First published by ST. LOUIS LAWYER, October 1, 2003, at 11A.

Many traditional cultures including native Hawaiians, the Maori people of New Zealand, First Nation people in Canada, South African Tswanas tribesmen and the Navajo in the United States use conflict resolution processes designed to promote healing of relationships and peacemaking within communities through dialog, negotiation and problem-solving between victims and criminal offenders. The process these cultures use emphasizes victim healing, offender accountability, reparation of losses and, in some cases, forgiveness and the reintegration of the offender into the community. This process occurs instead of, or outside of, any criminal prosecutions of offenders. This approach to crime has gained the name “restorative justice.”


Restorative Justice at the Individual Level


This restorative justice philosophy led the Mennonite Central Committee in 1978 to offer in the United States the first mediations between victims and juvenile offenders who had committed property crimes. In carefully planned, victim-centered mediations designed to provide victim safety, victim choice, victim sensitive language and careful screening of cases, the Mennonites found that victims of crime could find the opportunity to better understand how they became victims of crime, could work through the strong emotions they had about the loss resulting from the crime and, in some cases, could forgive the offender. Some victims report that the process brings a form of “closure” and allows them to focus on the future rather than on the past. Some victims report that it restores their sense of safety and feelings of connection and community. The mediations offer an additional chance to understand the crime committed against them and to convey to the offender how the crime has affected their lives.

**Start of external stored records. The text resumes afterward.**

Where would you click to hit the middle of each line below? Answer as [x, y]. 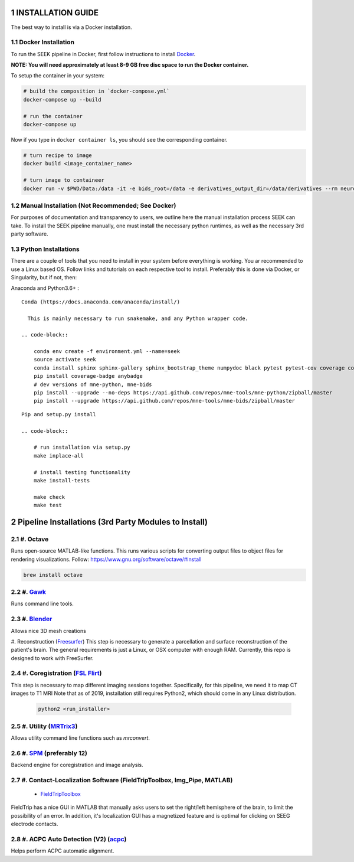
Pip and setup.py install [59, 414]
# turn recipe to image [58, 155]
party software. [29, 234]
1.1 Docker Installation [43, 43]
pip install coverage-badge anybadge [88, 376]
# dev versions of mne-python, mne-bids [93, 384]
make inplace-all [58, 456]
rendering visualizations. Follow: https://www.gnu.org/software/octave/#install [106, 559]
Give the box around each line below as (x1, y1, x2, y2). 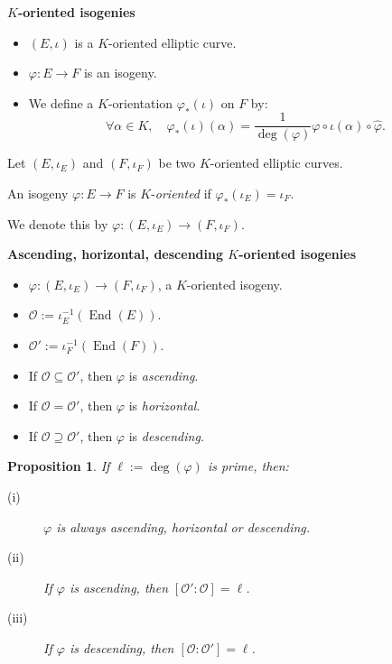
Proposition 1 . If (7, 456, 110, 475)
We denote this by (7, 214, 108, 233)
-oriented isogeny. (186, 274, 283, 293)
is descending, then (69, 638, 174, 657)
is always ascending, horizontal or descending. (56, 517, 311, 536)
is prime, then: (207, 456, 289, 475)
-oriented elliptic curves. (210, 153, 343, 172)
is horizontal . (128, 396, 201, 415)
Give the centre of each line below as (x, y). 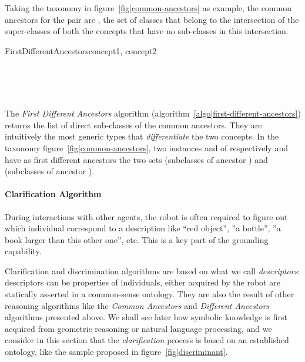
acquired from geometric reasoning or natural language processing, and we (138, 328)
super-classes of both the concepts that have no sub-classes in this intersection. (147, 31)
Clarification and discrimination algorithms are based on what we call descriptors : (152, 270)
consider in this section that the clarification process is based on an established (147, 340)
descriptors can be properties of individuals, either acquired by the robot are (143, 282)
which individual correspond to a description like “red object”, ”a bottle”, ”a (143, 228)
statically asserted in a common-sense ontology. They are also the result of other (150, 294)
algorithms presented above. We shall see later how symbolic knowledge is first (146, 317)
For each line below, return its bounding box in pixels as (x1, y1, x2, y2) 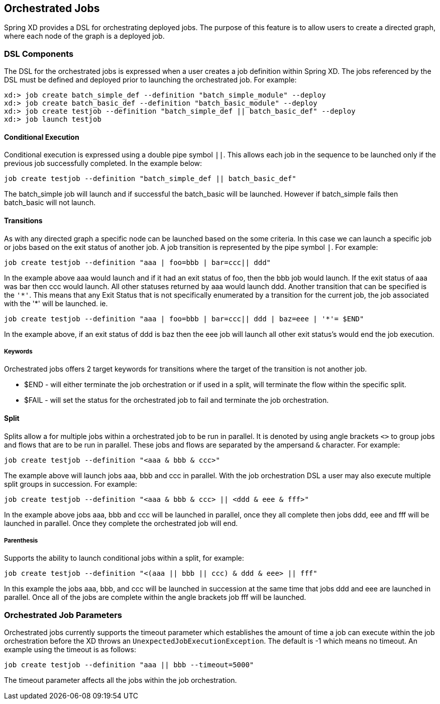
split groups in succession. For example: (4, 479, 137, 488)
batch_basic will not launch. (4, 198, 96, 207)
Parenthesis (4, 537, 38, 544)
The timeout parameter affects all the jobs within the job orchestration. (4, 676, 237, 685)
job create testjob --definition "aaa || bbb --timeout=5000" (4, 661, 254, 669)
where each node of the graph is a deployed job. (4, 32, 165, 41)
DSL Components (4, 48, 74, 59)
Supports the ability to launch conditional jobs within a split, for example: (4, 554, 244, 563)
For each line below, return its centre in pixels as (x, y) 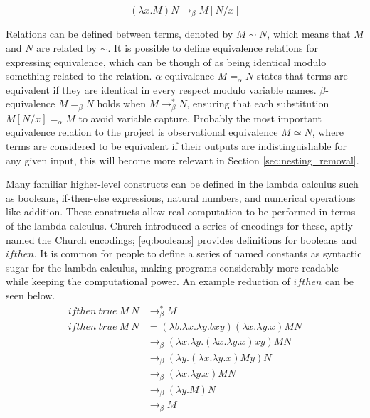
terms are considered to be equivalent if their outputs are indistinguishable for (176, 146)
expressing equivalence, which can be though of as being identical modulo (166, 61)
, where (328, 132)
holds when (121, 103)
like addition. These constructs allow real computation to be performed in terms (181, 211)
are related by (67, 48)
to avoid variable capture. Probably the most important (200, 118)
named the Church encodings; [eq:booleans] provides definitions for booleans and (182, 239)

Proponents of victim-offender mediation suggest that crime victims often feel frustrated and alienated by the current system of criminal justice. Its structure prevents their active participation in the process and due process protections afforded criminal defendants often keep offenders from answering the questions victims have about the crime.

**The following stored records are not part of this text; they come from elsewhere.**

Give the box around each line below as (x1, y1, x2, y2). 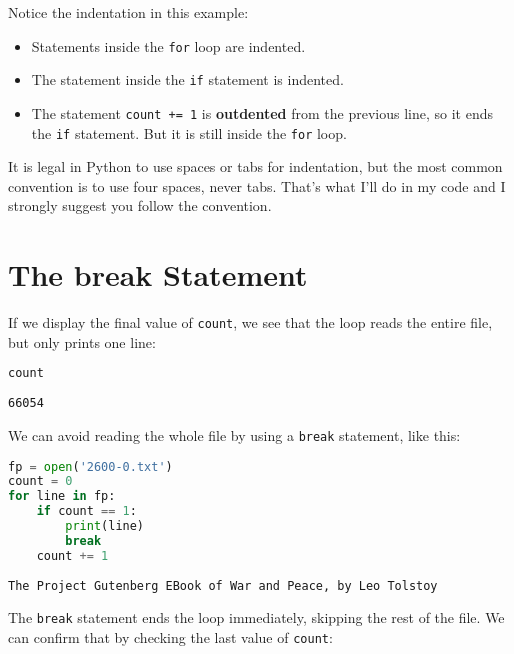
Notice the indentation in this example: (8, 2, 249, 22)
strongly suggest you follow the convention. (8, 195, 272, 216)
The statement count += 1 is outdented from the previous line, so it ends (31, 102, 493, 123)
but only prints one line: (8, 331, 156, 352)
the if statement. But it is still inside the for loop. (31, 122, 347, 143)
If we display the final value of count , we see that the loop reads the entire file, (8, 312, 493, 333)
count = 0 (8, 474, 73, 489)
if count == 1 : (36, 504, 137, 519)
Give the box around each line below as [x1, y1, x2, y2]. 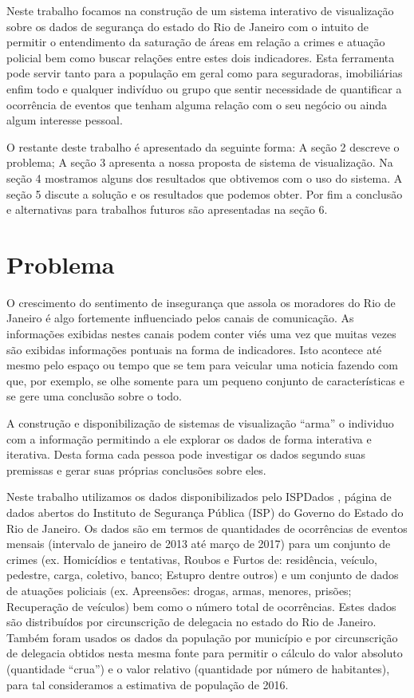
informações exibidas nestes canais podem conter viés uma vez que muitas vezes [6, 325, 396, 342]
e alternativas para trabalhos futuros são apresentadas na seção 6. [6, 201, 328, 218]
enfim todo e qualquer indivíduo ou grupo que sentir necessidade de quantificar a [6, 80, 402, 97]
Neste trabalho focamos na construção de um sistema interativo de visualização [6, 2, 394, 18]
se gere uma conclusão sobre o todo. [6, 388, 182, 404]
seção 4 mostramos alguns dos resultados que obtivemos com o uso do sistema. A [6, 169, 403, 186]
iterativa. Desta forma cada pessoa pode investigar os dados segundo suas [6, 446, 366, 463]
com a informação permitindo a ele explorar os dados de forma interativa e [6, 430, 372, 447]
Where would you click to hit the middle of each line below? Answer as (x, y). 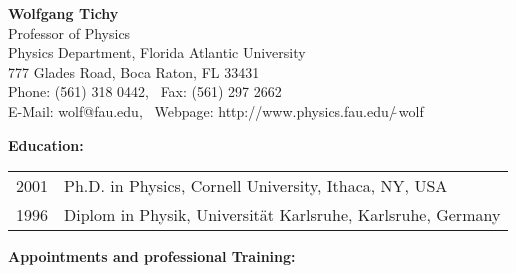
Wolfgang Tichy (63, 13)
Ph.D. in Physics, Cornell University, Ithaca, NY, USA (256, 186)
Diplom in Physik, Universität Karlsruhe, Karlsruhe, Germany (282, 215)
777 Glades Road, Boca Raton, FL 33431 (134, 71)
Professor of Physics (69, 32)
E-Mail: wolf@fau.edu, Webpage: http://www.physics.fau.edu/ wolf (216, 110)
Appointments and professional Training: (152, 256)
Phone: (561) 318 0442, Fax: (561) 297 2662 (145, 91)
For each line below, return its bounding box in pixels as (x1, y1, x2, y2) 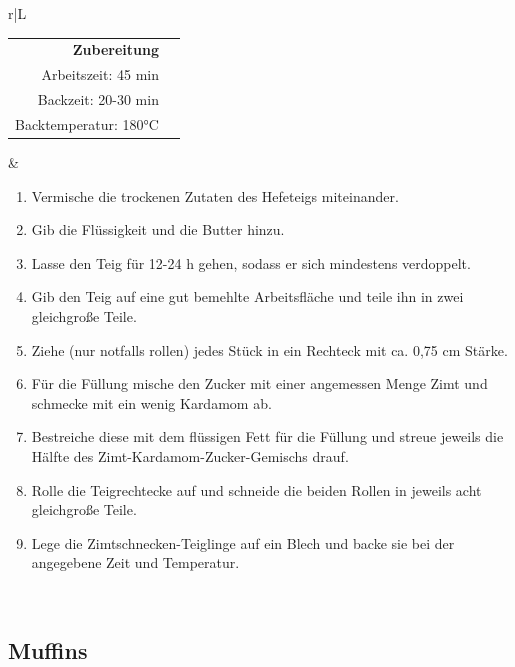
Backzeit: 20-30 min (37, 89, 159, 110)
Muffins (8, 634, 88, 665)
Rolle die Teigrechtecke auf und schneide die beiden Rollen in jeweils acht (31, 479, 482, 500)
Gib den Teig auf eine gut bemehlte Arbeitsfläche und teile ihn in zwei (31, 286, 464, 307)
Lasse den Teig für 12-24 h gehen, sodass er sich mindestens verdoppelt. (31, 252, 471, 273)
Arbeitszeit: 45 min (41, 64, 159, 85)
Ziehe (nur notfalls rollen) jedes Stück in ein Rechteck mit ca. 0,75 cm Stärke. (31, 339, 508, 360)
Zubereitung (72, 39, 159, 60)
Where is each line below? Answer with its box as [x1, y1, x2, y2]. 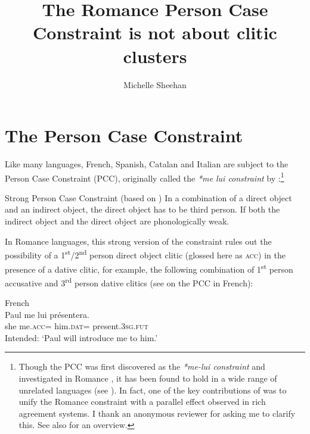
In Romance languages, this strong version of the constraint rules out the [5, 235, 272, 247]
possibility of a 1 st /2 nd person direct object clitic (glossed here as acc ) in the [5, 247, 286, 261]
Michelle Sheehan [123, 78, 187, 90]
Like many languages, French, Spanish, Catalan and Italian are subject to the [5, 158, 289, 170]
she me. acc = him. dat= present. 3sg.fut [5, 320, 148, 332]
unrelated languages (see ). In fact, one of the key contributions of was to [18, 383, 287, 396]
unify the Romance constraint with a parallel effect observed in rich [18, 395, 266, 408]
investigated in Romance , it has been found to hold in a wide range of [18, 371, 277, 384]

Today, the United States has over 302 victim-offender mediation programs. A few of these programs have even assisted in mediations involving victims of serious violence, including murder, through the use of highly skillful mediators who practice a form of “humanistic mediation.”


Restorative Justice at the National Level


Restorative justice has also found expression at the national level through the various truth and reconciliation commissions (TRCs) sponsored by governments in transition to democracy. Most people have heard something about the TRC in South Africa, which issued its final report in March of this year after a seven year investigation into apartheid related crimes. Rev. Desmond Tutu, the Chairman of the South African TRC, insists that black South African values made restorative justice possible in South Africa. The alternative of a Nuremberg-type prosecutorial or retributive model would have only perpetuated anger, resentment, and revenge, according to him. Without restorative justice, Tutu suggests, the whites who enforced the brutal system of apartheid for over fifty years and the black activists who sought basic human rights would have continued in a military stalemate, with both sides of the dispute leaving a trail of death, sorrow and stagnation.

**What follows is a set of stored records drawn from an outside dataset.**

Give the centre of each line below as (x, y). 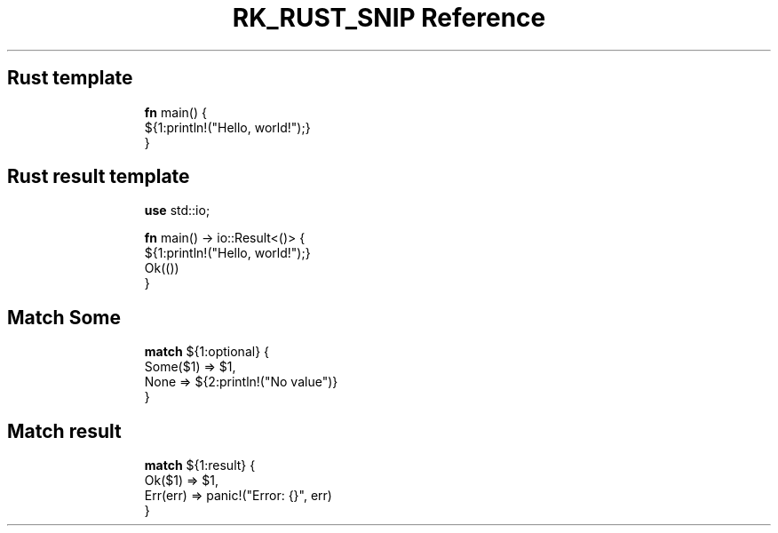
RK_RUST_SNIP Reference (389, 18)
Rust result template (99, 177)
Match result (64, 431)
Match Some (64, 317)
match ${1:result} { (200, 465)
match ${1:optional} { (206, 352)
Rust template (70, 78)
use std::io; (177, 211)
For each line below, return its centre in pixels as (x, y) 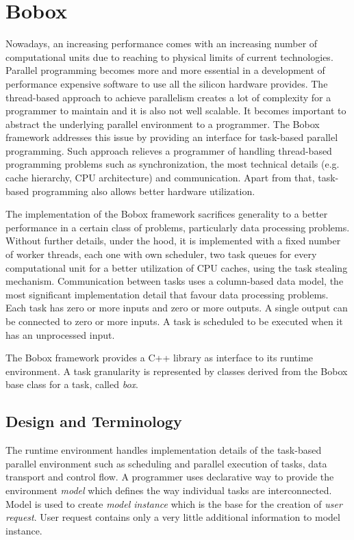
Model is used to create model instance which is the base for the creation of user (174, 503)
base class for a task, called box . (72, 384)
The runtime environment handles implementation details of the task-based (164, 450)
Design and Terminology (94, 421)
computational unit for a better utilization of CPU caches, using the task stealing (177, 267)
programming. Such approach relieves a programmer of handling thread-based (169, 150)
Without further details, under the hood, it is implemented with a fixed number (173, 241)
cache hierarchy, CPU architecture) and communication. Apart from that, (160, 178)
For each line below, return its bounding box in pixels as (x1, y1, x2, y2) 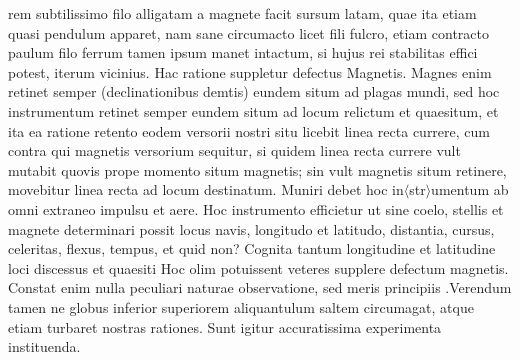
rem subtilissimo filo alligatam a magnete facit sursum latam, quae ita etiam (8, 3, 477, 23)
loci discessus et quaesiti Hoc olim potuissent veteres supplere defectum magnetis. (8, 257, 509, 278)
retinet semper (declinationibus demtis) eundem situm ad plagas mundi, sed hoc (8, 81, 500, 102)
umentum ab (431, 179, 509, 200)
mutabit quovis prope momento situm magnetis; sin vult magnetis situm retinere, (8, 159, 507, 180)
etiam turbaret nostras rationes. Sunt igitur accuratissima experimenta (8, 316, 442, 337)
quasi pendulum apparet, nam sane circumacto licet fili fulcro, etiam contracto (8, 22, 489, 43)
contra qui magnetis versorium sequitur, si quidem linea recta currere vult (8, 140, 461, 161)

Rev. Tutu also recognizes that the restorative justice model provided a pragmatic approach to establishing democratic rule. In fact, he admits that without it, whites would not have agreed to re-instating the voting rights of black South Africans. Had whites faced criminal prosecution for the many decades of human rights violations, whites who ran the machinery of apartheid would have simply perpetuated their entrenched control and power. Politically then, restorative — rather than retributive — justice was the only option. At the same time, the model chosen by South Africa granted amnesty to those who committed human rights violations only under certain circumstances. It did not provide a blanket amnesty as some South African whites demanded and as some other countries, primarily Latin American, chose to use.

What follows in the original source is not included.